Exercise aim: What you return should match the listing exactly, minus its images.

Input records:
····················

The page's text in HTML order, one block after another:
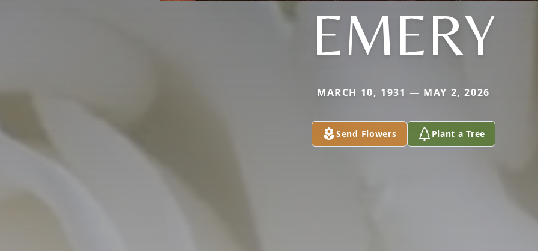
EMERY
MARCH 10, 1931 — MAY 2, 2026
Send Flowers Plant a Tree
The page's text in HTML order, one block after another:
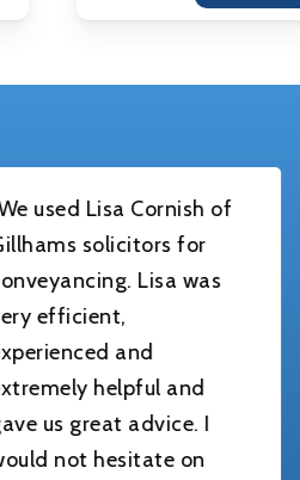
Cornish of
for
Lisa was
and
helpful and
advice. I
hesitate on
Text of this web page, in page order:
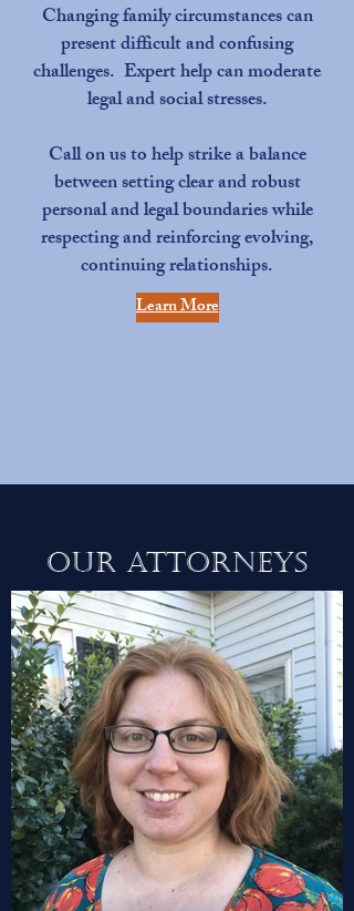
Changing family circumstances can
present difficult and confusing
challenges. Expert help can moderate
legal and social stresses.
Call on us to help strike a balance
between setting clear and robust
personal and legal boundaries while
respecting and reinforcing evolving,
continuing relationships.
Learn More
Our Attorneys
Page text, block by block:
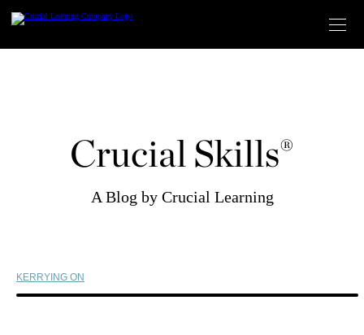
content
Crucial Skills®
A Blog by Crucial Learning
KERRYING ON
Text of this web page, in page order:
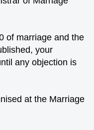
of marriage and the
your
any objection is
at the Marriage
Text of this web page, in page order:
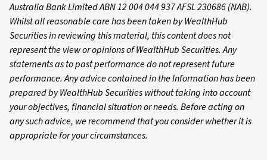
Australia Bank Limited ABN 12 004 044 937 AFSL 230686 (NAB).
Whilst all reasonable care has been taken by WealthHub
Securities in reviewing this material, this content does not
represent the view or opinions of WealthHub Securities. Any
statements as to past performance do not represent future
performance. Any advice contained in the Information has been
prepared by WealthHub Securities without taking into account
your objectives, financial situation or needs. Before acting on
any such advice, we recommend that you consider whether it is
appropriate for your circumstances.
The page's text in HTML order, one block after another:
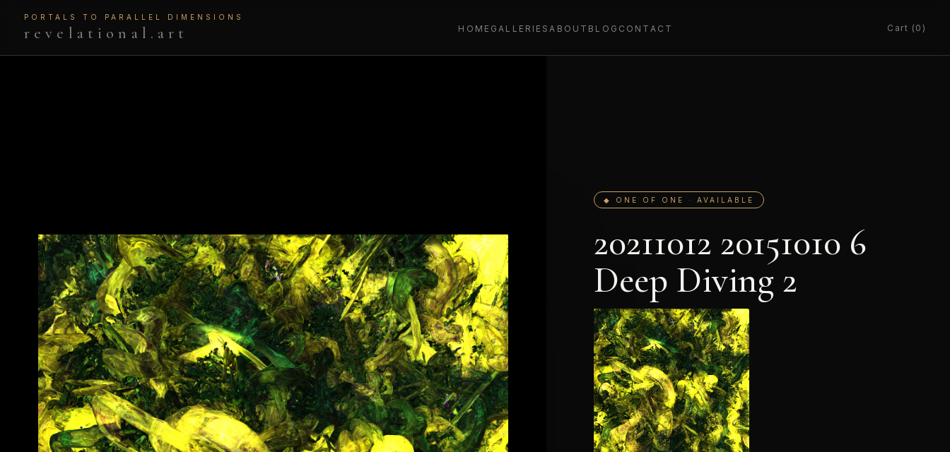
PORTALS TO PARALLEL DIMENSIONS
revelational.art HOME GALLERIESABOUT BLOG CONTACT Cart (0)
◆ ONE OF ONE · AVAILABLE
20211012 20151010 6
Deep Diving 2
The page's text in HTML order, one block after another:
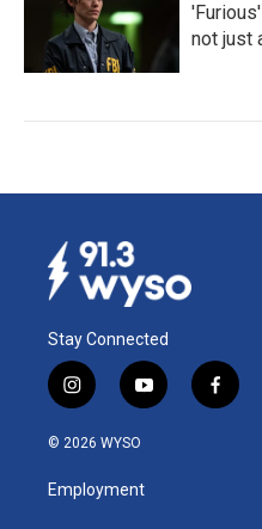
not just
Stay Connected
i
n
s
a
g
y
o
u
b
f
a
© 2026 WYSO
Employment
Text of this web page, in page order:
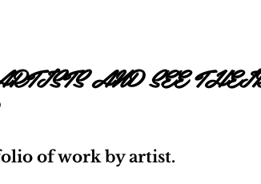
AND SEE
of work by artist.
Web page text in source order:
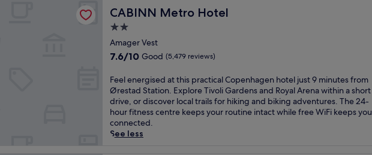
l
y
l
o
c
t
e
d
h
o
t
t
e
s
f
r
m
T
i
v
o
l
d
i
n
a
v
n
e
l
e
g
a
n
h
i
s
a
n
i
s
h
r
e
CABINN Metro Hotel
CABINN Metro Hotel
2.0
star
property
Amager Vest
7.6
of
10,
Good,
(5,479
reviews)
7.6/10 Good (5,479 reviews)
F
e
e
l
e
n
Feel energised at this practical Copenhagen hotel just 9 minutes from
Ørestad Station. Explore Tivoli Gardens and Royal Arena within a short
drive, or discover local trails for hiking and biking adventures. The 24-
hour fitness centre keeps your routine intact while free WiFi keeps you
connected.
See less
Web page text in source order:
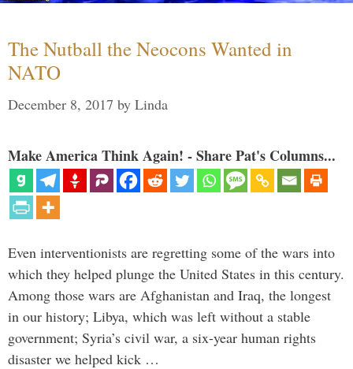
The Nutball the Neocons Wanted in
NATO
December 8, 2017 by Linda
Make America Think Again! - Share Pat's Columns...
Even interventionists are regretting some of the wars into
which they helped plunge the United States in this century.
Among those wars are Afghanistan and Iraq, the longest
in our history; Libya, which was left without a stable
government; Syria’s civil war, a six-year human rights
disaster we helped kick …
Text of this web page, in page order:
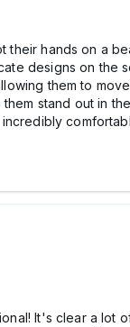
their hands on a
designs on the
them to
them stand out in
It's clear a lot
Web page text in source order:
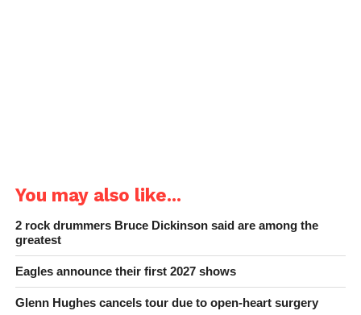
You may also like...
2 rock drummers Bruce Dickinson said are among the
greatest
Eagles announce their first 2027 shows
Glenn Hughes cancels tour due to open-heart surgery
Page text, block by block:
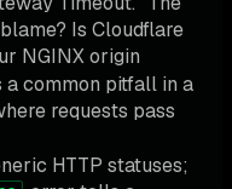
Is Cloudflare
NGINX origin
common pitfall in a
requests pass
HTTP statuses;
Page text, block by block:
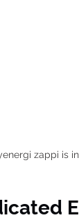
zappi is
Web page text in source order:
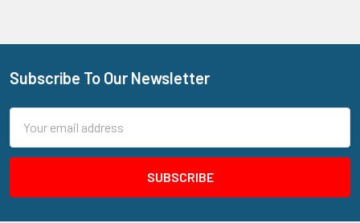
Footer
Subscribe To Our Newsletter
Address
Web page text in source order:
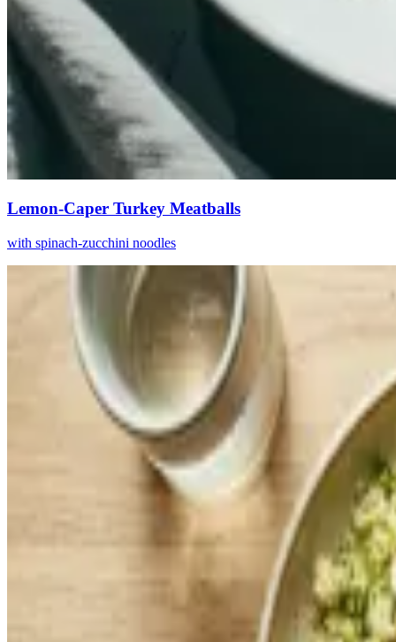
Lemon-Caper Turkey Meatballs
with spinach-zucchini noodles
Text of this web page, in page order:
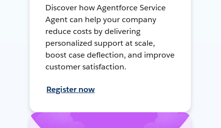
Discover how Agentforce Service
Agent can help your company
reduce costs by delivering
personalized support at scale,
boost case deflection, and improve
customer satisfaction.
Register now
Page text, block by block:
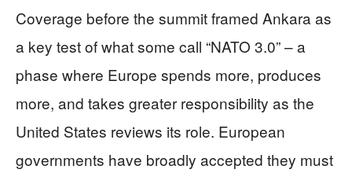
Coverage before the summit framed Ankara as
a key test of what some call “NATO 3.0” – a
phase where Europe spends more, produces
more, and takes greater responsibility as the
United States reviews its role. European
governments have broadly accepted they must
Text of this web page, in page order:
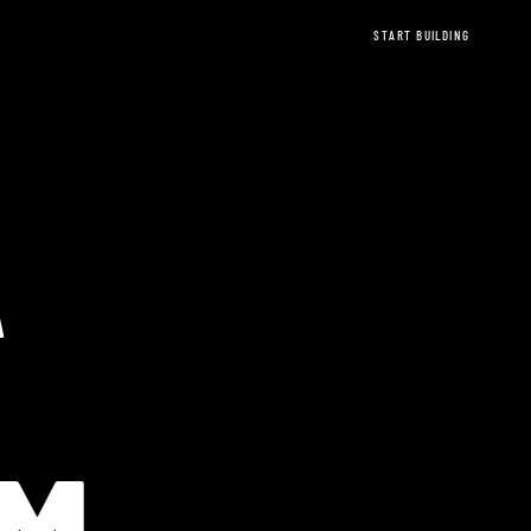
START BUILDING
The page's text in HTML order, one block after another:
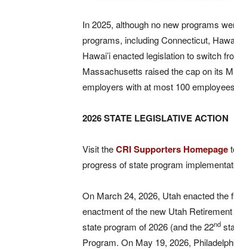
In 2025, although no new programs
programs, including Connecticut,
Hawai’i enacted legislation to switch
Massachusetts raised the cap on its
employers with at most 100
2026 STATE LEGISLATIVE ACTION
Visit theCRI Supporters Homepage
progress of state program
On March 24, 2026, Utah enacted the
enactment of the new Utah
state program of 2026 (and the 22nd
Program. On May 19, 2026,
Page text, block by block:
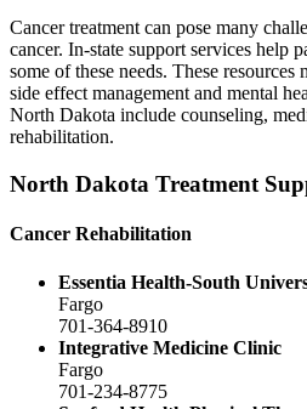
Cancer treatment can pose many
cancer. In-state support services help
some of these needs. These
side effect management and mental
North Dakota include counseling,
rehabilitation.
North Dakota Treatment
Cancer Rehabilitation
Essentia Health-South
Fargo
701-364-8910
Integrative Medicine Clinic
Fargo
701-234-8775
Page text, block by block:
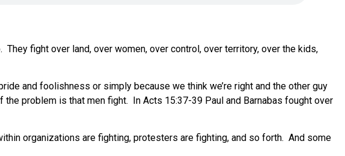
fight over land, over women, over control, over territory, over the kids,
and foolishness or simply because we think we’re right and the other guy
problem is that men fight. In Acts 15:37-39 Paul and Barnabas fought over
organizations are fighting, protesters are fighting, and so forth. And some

····················

Result of the task:
The page's text in HTML order, one block after another:
EMERY
MARCH 10, 1931 — MAY 2, 2026
Send Flowers Plant a Tree
The page's text in HTML order, one block after another:
Cornish of
for
Lisa was
and
helpful and
advice. I
hesitate on
Text of this web page, in page order:
Changing family circumstances can
present difficult and confusing
challenges. Expert help can moderate
legal and social stresses.
Call on us to help strike a balance
between setting clear and robust
personal and legal boundaries while
respecting and reinforcing evolving,
continuing relationships.
Learn More
Our Attorneys
Page text, block by block:
content
Crucial Skills®
A Blog by Crucial Learning
KERRYING ON
Text of this web page, in page order:
of marriage and the
your
any objection is
at the Marriage
Text of this web page, in page order:
Australia Bank Limited ABN 12 004 044 937 AFSL 230686 (NAB).
Whilst all reasonable care has been taken by WealthHub
Securities in reviewing this material, this content does not
represent the view or opinions of WealthHub Securities. Any
statements as to past performance do not represent future
performance. Any advice contained in the Information has been
prepared by WealthHub Securities without taking into account
your objectives, financial situation or needs. Before acting on
any such advice, we recommend that you consider whether it is
appropriate for your circumstances.
The page's text in HTML order, one block after another:
PORTALS TO PARALLEL DIMENSIONS
revelational.art HOME GALLERIESABOUT BLOG CONTACT Cart (0)
◆ ONE OF ONE · AVAILABLE
20211012 20151010 6
Deep Diving 2
The page's text in HTML order, one block after another:
not just
Stay Connected
i
n
s
a
g
y
o
u
b
f
a
© 2026 WYSO
Employment
Text of this web page, in page order:
AND SEE
of work by artist.
Web page text in source order:
l
y
l
o
c
t
e
d
h
o
t
t
e
s
f
r
m
T
i
v
o
l
d
i
n
a
v
n
e
l
e
g
a
n
h
i
s
a
n
i
s
h
r
e
CABINN Metro Hotel
CABINN Metro Hotel
2.0
star
property
Amager Vest
7.6
of
10,
Good,
(5,479
reviews)
7.6/10 Good (5,479 reviews)
F
e
e
l
e
n
Feel energised at this practical Copenhagen hotel just 9 minutes from
Ørestad Station. Explore Tivoli Gardens and Royal Arena within a short
drive, or discover local trails for hiking and biking adventures. The 24-
hour fitness centre keeps your routine intact while free WiFi keeps you
connected.
See less
Web page text in source order:
The Nutball the Neocons Wanted in
NATO
December 8, 2017 by Linda
Make America Think Again! - Share Pat's Columns...
Even interventionists are regretting some of the wars into
which they helped plunge the United States in this century.
Among those wars are Afghanistan and Iraq, the longest
in our history; Libya, which was left without a stable
government; Syria’s civil war, a six-year human rights
disaster we helped kick …
Text of this web page, in page order:
their hands on a
designs on the
them to
them stand out in
It's clear a lot
Web page text in source order:
You may also like...
2 rock drummers Bruce Dickinson said are among the
greatest
Eagles announce their first 2027 shows
Glenn Hughes cancels tour due to open-heart surgery
Page text, block by block:
Is Cloudflare
NGINX origin
common pitfall in a
requests pass
HTTP statuses;
Page text, block by block:
zappi is
Web page text in source order:
Footer
Subscribe To Our Newsletter
Address
Web page text in source order:
Lemon-Caper Turkey Meatballs
with spinach-zucchini noodles
Text of this web page, in page order:
Discover how Agentforce Service
Agent can help your company
reduce costs by delivering
personalized support at scale,
boost case deflection, and improve
customer satisfaction.
Register now
Page text, block by block:
Coverage before the summit framed Ankara as
a key test of what some call “NATO 3.0” – a
phase where Europe spends more, produces
more, and takes greater responsibility as the
United States reviews its role. European
governments have broadly accepted they must
Text of this web page, in page order:
START BUILDING
The page's text in HTML order, one block after another:
In 2025, although no new programs
programs, including Connecticut,
Hawai’i enacted legislation to switch
Massachusetts raised the cap on its
employers with at most 100
2026 STATE LEGISLATIVE ACTION
Visit theCRI Supporters Homepage
progress of state program
On March 24, 2026, Utah enacted the
enactment of the new Utah
state program of 2026 (and the 22nd
Program. On May 19, 2026,
Page text, block by block:
Cancer treatment can pose many
cancer. In-state support services help
some of these needs. These
side effect management and mental
North Dakota include counseling,
rehabilitation.
North Dakota Treatment
Cancer Rehabilitation
Essentia Health-South
Fargo
701-364-8910
Integrative Medicine Clinic
Fargo
701-234-8775
Page text, block by block:
fight over land, over women, over control, over territory, over the kids,
and foolishness or simply because we think we’re right and the other guy
problem is that men fight. In Acts 15:37-39 Paul and Barnabas fought over
organizations are fighting, protesters are fighting, and so forth. And some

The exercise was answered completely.